Det Norsk Veritas (DNV), l’agence de contrôle et de certification indépendante basée en Norvège, s’attend à un développement important de l’éolien flottant au cours des cinq prochaines années, avec comme corollaire une forte réduction du coût de cette technologie. Une tendance qui pourrait conduire à l’installation de près de 2 GW de capacité cumulée dans 3 ans et à 264 GW d’ici 2050, soit 15 % de la puissance du parc offshore mondial.

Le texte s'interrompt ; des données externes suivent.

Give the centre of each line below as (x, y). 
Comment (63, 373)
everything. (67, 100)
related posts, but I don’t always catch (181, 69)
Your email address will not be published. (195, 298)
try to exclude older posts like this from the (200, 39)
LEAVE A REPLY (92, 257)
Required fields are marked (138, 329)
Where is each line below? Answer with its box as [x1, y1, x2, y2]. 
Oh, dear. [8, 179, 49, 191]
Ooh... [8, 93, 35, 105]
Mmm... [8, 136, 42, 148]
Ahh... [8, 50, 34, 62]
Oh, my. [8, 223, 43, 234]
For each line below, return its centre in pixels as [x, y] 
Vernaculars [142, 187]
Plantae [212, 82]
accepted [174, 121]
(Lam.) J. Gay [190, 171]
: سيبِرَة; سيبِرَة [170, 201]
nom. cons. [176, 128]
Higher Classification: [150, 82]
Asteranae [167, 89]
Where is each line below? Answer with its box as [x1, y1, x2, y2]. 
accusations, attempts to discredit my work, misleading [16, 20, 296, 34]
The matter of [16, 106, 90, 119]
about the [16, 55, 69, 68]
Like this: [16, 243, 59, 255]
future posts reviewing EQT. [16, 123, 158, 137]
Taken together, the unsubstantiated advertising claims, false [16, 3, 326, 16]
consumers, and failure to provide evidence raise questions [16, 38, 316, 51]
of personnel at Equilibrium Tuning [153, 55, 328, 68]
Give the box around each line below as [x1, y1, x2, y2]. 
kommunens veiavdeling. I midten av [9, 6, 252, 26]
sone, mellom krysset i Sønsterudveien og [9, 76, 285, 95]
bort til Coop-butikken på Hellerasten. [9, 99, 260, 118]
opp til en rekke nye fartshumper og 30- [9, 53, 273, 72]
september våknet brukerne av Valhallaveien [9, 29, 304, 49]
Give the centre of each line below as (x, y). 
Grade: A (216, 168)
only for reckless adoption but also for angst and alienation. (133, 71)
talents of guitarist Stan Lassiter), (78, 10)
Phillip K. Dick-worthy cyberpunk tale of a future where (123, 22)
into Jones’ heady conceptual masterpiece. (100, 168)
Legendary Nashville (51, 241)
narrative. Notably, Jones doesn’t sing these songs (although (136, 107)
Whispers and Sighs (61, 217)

Cela permettra au coût actualisé de cette énergie (LCOE) de descendre à 89€/MWh d’ici 2025 et à moins de 35 €/MWh en 2050. L’agence estime que les économies d’échelle, l’optimisation de la technologie et la rationalisation de la chaîne d’approvisionnement devraient fortement réduire le coût des fondations flottantes dont le prix est actuellement cinq fois plus élevé que celui des fondations de l’éolien offshore posé.
Selon DNV, les dépenses d’exploitation (OPEX) des parcs flottants, principalement alimentées par les opérations d’entretien et de maintenance, devraient également enregistrer une réduction d’environ 65 % au cours des dix prochaines années.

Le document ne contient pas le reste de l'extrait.